Yearbook of morphology 2004

Yearbook of morphology 2004. Ed. by Geert Booij and Jaap van Marle. Dordrecht: Springer, 2005. Pp. 323. ISBN 1402028997. $179 (Hb).

Reviewed by Marcin Kilarski, Adam Mickiewicz University

This volume consists of nine articles, including six papers from the 4th Mediterranean Morphology Meeting in Catania, 2003. Stephen R. Anderson, in the opening paper ‘Morphological universals and diachrony’, considers the value of typological regularities in the study of the language faculty; on the basis of three examples, Anderson shows that such regularities may not be due to cognitive limitations but to the pathways of historical morphology. In ‘Morphological universals and the sign language type’, Mark Aronoff, Irit Meir, Carol Padden, and Wendy Sandler demonstrate the paucity of morphology in new languages on the basis of Abu-Shara Bedouin Sign Language—a unique sign language from Israel that has developed de novo in a stable community without any external influence. In ‘Typology and the formal modelling of syncretism’ Matthew Baerman evaluates proposed constraints on syncretism against a corpus of over a hundred languages; the data for subject person marking on verbs do not appear to be fully compatible with earlier predictions, the results being described as ‘not encouraging’ (60).
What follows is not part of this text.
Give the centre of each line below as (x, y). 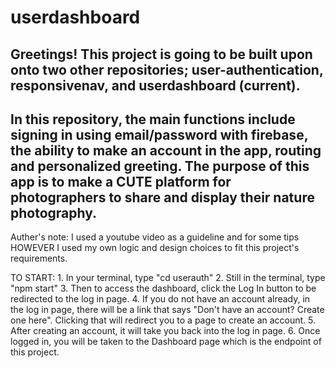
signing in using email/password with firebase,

Berthold Crysmann, in ‘An inflectional approach to Hausa final vowel shortening’, presents evidence against a phonology-based view of phonological alternations in Hausa, suggesting instead that they are an exponent of an inflectional category—the marking of the mode of argument realization. Paul Kiparsky, in ‘Blocking and periphrasis in inflectional paradigms’, considers paradigms that combine synthetic and periphrastic forms, and argues that a lexicalist treatment is superior to approaches in terms of distributed morphology and paradigm function morphology. In the last conference paper in the volume, ‘Morphological autonomy and diachrony’, Martin Maiden focuses on diachronic changes in the Romance verb, claiming that autonomous morphological structure is present within both the paradigmatic and the syntagmatic dimensions, that is, in inflectional paradigms and in the concatenation of morphemes, and should not be regarded as ‘a stagnant backwater of linguistic structure’ (169).

Ana Luís and Andrew Spencer, in ‘A paradigm function account of “mesoclisis” in European Portuguese’, offer an analysis of the pronominal clitic system in European Portuguese. The clitic clusters, which exhibit both morphological and syntactic properties despite being identical, are treated as morphological elements with three types of placement: the default suffixed placement (to the verb in enclitics or the stem in mesoclisis), with alternate proclitic placement as phrasal affixes. Gereon Müller, in ‘Syncretism and iconicity in Icelandic noun declensions: A distributed morphology approach’, provides an account of Icelandic noun declensions. With the widespread syncretism and the constant reuse of a small number of inflectional markers, the prevalent properties of economy and optimal design are said to be manifested in the interaction of inflection markers, rather than inflection markers themselves. Finally, in ‘A constraint on interclass syncretism’, Rolf Noyer focuses on stems belonging to more than one inflectional class in Old Russian and the dialects of Greek. The proposed constraint is tested against three types of mechanisms in mixed inflection: phonologically conditioned allomorphy, default spell-out, and impoverishment. The volume concludes with a discussion note by Jonathan David Bobaljik, ‘Itelmen plural diminutives: A belated reply to Perlmutter 1988’, and two book notices by Geert Booij.

In conclusion, the papers in this volume have important implications for the study not only of morphology but also of typology and universals and historical linguistics. On the formal side, there are a few distractions, for example, the lack of standardization in references (e.g. in first names), missing or inconsistent references (e.g. Aronoff et al., Baerman, Kiparsky, Noyer), spelling (e.g. Aronoff et al., Kiparsky, Müller, Noyer), numbering of footnotes (Baerman), and informal citations (Kiparsky).